Like many companies, Zero Acre has not made its assessment public, so it’s not possible to verify independently how the boundaries of the analysis were drawn. But a spokesperson for the company did say that its comparison with soybean oil relies on data from soybean production in South America, the same region where the sugarcane used to make Zero Acre oil is grown. Del Cardayre told Grist that Zero Acre plans to publicly release its results once the company is bigger and more stable but is keeping the assessment private for now because it contains proprietary information.
“We try to be as transparent as we can,” del Cardayre said. “Our whole goal, the reason we were founded, was to make better oils and fats that were better for the planet, for the body, and for food. It’s what drives us. It’s our North Star. We have no interest in doing something that’s not doing that.”

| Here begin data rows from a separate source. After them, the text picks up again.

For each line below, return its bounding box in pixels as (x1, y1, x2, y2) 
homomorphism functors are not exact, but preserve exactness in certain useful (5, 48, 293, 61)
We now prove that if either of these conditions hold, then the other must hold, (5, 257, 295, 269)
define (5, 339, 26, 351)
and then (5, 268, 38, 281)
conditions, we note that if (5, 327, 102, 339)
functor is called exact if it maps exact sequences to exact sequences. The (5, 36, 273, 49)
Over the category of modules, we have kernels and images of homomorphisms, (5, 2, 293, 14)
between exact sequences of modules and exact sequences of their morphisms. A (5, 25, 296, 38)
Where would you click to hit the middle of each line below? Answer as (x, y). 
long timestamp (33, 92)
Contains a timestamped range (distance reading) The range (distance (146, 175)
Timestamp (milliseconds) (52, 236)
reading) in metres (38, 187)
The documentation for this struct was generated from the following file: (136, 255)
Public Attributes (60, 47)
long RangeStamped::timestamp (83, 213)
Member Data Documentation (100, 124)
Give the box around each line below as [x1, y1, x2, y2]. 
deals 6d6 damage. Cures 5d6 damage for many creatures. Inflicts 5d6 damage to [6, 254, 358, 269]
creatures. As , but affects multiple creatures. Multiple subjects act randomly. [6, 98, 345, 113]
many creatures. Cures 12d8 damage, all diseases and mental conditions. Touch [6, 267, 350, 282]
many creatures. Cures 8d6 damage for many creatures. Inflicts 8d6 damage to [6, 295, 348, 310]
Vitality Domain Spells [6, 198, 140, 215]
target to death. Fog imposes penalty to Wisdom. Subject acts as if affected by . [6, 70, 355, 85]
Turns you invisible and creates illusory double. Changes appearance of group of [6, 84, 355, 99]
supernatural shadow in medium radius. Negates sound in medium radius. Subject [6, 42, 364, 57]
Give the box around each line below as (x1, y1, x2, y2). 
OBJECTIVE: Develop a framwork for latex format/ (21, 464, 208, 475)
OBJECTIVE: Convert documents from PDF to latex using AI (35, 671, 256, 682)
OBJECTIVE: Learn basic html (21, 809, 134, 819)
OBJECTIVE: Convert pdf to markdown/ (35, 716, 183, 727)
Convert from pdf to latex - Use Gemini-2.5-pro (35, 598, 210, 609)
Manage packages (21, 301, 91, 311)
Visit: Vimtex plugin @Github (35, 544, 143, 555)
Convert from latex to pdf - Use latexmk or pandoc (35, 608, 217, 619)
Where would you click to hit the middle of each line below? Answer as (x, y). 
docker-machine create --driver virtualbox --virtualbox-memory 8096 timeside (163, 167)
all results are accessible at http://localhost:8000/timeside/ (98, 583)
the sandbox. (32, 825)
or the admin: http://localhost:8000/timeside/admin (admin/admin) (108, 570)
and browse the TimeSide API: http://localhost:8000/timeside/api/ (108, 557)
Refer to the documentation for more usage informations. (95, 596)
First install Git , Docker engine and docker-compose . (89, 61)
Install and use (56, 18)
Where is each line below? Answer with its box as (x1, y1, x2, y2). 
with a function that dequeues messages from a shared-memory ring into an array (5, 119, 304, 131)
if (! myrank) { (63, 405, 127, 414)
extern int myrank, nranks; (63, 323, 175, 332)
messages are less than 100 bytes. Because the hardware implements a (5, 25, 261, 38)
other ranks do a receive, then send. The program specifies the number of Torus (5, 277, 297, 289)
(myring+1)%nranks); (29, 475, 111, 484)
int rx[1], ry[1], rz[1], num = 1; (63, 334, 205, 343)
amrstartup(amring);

Independent experts agreed that Zero Acre’s oil holds promise. Joseph Poore, a food sustainability researcher at the University of Oxford, said in an email that the company’s goal to minimize environmental damage and improve human health is “excellent and critical.” Vegetable oil production is a major source of greenhouse gas emissions, and rising demand for oil crops like palm has been linked to habitat destruction and biodiversity loss. But Poore and other academics also said that it’s too early to know how much better for the environment Cultured Oil will be.
“A lot of academics are going to be skeptical because we’ve heard it before,” said Julie Guthman, a professor of social sciences who studies food systems at the University of California, Santa Cruz.
Two years ago, Guthman co-authored a paper that investigated claims of “dematerialization” in the alternative proteins industry — referring to the idea, pushed by Silicon Valley startups, that edible protein can be made “from (nearly) nothing, drawing on abundant or mundane resources” that presumably have no environmental drawbacks.
In the paper, Guthman and her colleague Charlotte Biltekoff found that the details of how these foods get produced “are largely black-boxed, making any claims to de-materialization appear as magic.” Food-tech companies aren’t necessarily trying to keep consumers in the dark, but they feel pressure, in their quests to woo investors and reshape the world, not to divulge trade secrets. The way they represent their products, Guthman and Biltekoff wrote, obfuscates more than it reveals and makes it “difficult, if not impossible, for the public—or anyone really—to meaningfully assess the promises and their potential consequences.”